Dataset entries
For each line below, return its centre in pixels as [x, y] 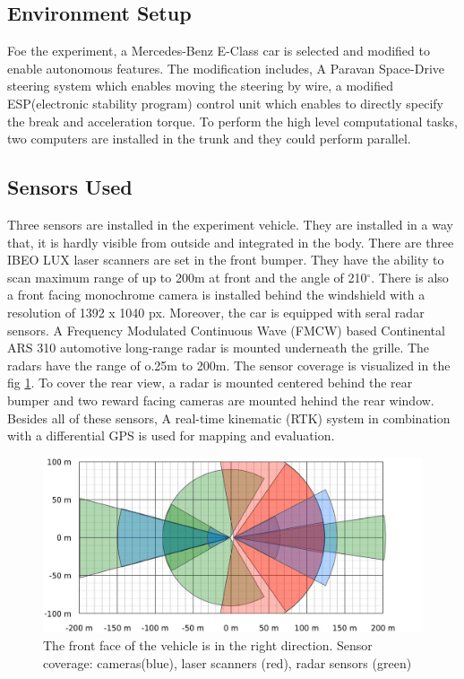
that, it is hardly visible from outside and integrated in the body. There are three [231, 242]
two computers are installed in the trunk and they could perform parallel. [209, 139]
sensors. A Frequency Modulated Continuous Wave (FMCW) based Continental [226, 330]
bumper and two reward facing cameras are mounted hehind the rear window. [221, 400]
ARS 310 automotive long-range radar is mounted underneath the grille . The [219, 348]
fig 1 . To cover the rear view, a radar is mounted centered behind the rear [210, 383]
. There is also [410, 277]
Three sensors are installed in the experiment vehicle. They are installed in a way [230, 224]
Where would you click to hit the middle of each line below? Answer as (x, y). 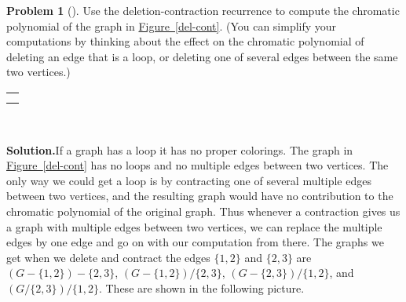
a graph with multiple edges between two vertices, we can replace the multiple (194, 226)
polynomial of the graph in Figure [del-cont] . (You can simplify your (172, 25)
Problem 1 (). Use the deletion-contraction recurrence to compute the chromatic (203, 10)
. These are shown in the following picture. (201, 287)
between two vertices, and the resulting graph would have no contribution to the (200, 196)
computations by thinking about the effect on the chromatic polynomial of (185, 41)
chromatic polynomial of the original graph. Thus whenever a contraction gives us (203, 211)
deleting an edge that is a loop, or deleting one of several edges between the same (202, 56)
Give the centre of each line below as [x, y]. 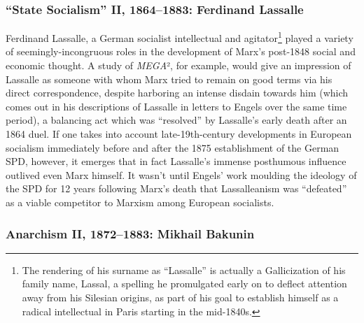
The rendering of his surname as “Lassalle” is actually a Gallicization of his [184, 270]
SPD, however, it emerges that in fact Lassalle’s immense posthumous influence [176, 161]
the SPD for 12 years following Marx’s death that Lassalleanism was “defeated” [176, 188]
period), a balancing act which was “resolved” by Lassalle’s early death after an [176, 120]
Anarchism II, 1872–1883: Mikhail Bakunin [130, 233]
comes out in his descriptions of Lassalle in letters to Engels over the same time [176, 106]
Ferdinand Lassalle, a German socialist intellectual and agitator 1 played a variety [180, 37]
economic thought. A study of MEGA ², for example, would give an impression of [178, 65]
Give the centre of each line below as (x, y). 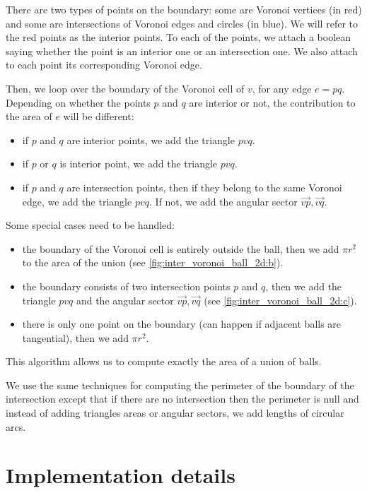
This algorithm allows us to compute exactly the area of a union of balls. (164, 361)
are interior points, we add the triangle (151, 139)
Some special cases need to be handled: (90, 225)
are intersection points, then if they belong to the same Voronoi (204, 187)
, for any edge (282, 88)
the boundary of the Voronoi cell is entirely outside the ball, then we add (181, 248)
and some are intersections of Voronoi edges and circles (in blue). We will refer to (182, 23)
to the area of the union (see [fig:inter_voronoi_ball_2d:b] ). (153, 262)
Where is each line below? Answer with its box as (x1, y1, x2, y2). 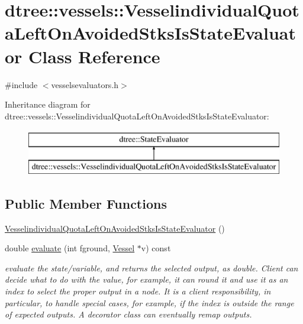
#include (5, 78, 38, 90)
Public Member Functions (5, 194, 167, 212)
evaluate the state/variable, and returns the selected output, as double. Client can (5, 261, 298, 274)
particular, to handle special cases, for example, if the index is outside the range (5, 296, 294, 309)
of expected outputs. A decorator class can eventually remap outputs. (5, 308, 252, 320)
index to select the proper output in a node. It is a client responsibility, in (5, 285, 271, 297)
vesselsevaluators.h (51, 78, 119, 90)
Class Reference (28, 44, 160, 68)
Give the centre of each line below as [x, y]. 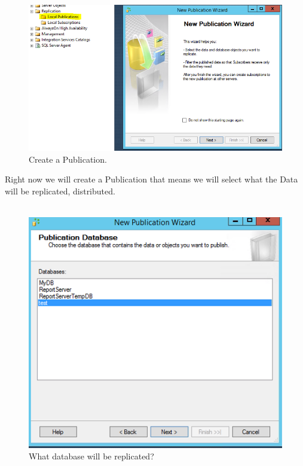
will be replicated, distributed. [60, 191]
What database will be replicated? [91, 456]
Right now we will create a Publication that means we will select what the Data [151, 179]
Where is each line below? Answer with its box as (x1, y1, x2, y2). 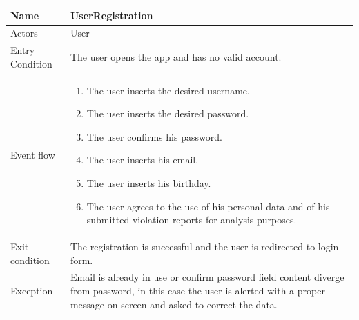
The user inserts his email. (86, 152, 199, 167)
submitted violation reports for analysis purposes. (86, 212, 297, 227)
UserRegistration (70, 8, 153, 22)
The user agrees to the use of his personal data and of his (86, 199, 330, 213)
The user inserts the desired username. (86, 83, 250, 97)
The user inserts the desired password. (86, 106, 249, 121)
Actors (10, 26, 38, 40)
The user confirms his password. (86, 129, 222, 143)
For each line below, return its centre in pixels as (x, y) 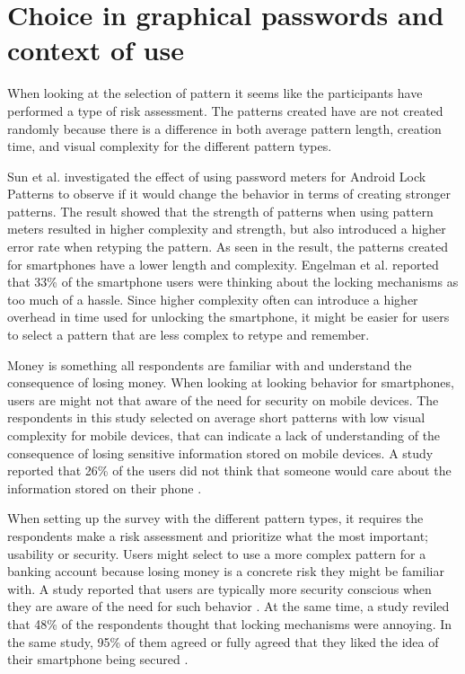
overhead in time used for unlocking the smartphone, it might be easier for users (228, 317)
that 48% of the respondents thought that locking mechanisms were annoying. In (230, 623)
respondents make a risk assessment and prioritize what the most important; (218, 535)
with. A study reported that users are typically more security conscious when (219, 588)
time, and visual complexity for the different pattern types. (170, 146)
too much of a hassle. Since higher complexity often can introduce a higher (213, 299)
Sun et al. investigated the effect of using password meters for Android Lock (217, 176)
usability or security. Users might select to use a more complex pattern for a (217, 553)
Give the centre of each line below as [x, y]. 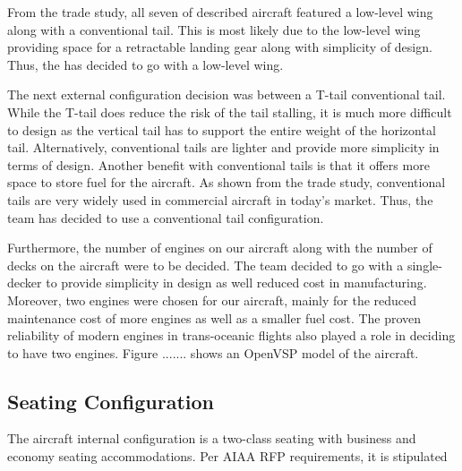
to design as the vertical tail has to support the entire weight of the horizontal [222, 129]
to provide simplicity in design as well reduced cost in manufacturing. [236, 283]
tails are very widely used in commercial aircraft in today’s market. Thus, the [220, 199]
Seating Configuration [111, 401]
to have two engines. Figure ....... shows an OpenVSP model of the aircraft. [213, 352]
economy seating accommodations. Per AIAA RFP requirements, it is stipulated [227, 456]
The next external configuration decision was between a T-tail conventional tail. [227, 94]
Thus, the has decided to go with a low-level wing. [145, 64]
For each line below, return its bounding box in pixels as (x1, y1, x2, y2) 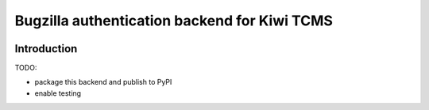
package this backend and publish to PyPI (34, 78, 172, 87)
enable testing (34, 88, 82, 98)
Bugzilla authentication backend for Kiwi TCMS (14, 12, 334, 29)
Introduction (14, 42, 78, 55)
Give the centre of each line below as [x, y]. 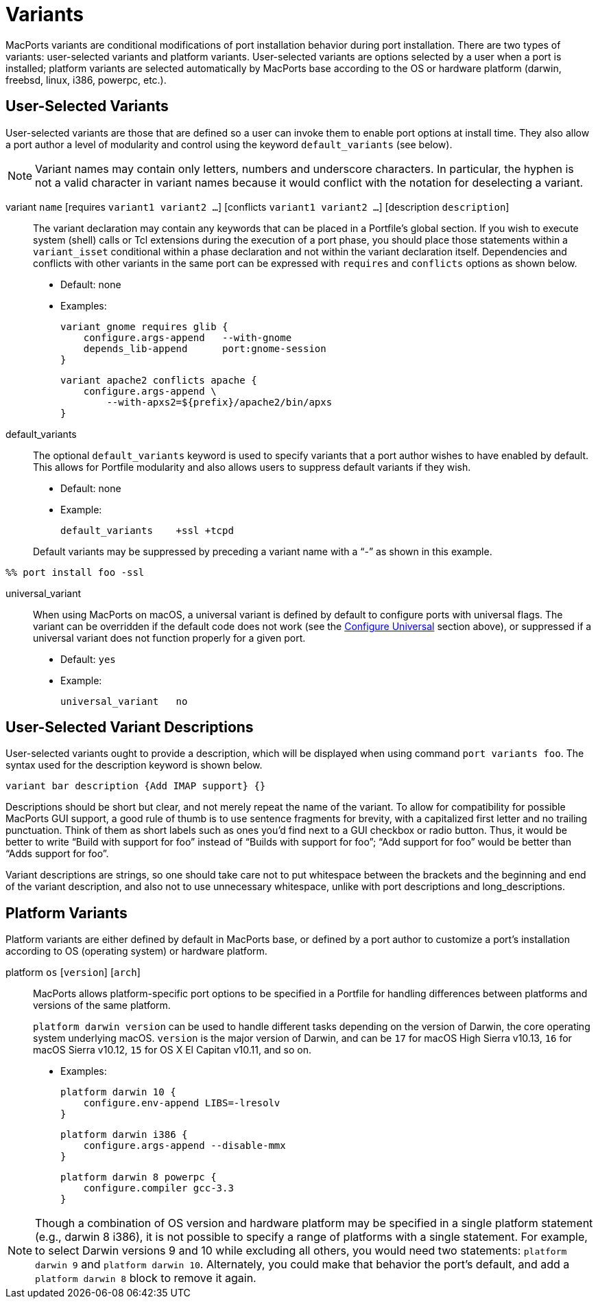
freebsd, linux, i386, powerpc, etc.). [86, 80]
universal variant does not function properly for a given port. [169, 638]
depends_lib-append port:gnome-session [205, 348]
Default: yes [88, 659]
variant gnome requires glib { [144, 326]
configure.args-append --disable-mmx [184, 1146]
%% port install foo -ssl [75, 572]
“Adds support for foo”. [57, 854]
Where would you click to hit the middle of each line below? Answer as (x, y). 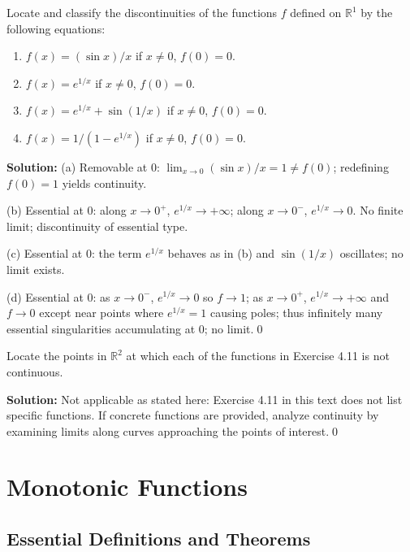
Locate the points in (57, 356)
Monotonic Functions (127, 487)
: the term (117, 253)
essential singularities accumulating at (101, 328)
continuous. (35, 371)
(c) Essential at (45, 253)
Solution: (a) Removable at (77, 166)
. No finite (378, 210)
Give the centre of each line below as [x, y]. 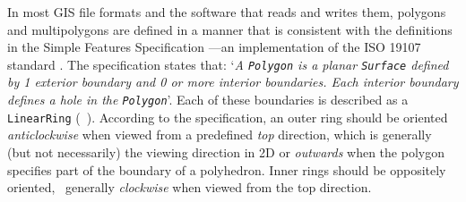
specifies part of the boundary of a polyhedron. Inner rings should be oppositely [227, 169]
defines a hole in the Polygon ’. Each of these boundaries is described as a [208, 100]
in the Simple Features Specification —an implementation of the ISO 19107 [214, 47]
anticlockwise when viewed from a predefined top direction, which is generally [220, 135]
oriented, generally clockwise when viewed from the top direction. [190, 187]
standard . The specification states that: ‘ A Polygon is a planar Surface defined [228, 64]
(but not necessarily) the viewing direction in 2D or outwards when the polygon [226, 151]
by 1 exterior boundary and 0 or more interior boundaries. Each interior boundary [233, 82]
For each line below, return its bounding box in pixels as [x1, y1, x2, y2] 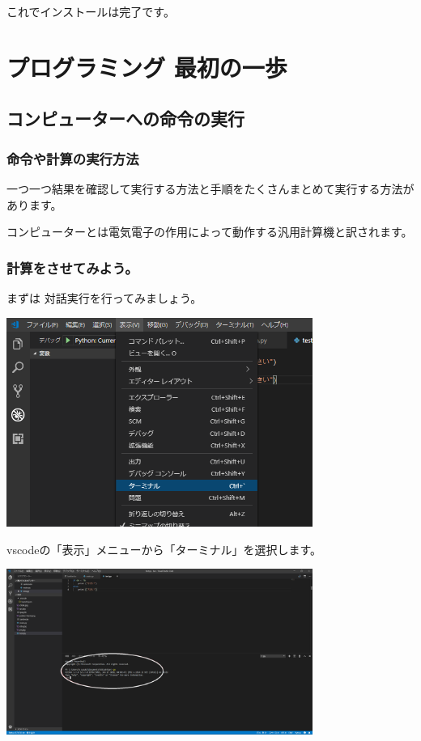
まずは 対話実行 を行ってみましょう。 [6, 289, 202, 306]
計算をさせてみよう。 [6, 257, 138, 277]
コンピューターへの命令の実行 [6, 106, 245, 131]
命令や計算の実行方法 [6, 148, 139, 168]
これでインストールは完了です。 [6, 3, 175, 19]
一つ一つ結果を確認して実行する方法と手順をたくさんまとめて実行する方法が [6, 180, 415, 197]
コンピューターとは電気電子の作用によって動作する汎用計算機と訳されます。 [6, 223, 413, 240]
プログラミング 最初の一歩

- Description of the task
The required result is the entries above, printed exactly from the first line through the line with "polynomial of the graph", pictures excluded.

- Response to this task
For each line below, return its centre in pixels as [x, y] 
that, it is hardly visible from outside and integrated in the body. There are three [231, 242]
two computers are installed in the trunk and they could perform parallel. [209, 139]
sensors. A Frequency Modulated Continuous Wave (FMCW) based Continental [226, 330]
bumper and two reward facing cameras are mounted hehind the rear window. [221, 400]
ARS 310 automotive long-range radar is mounted underneath the grille . The [219, 348]
fig 1 . To cover the rear view, a radar is mounted centered behind the rear [210, 383]
. There is also [410, 277]
Three sensors are installed in the experiment vehicle. They are installed in a way [230, 224]
Where would you click to hit the middle of each line below? Answer as (x, y). 
a graph with multiple edges between two vertices, we can replace the multiple (194, 226)
polynomial of the graph in Figure [del-cont] . (You can simplify your (172, 25)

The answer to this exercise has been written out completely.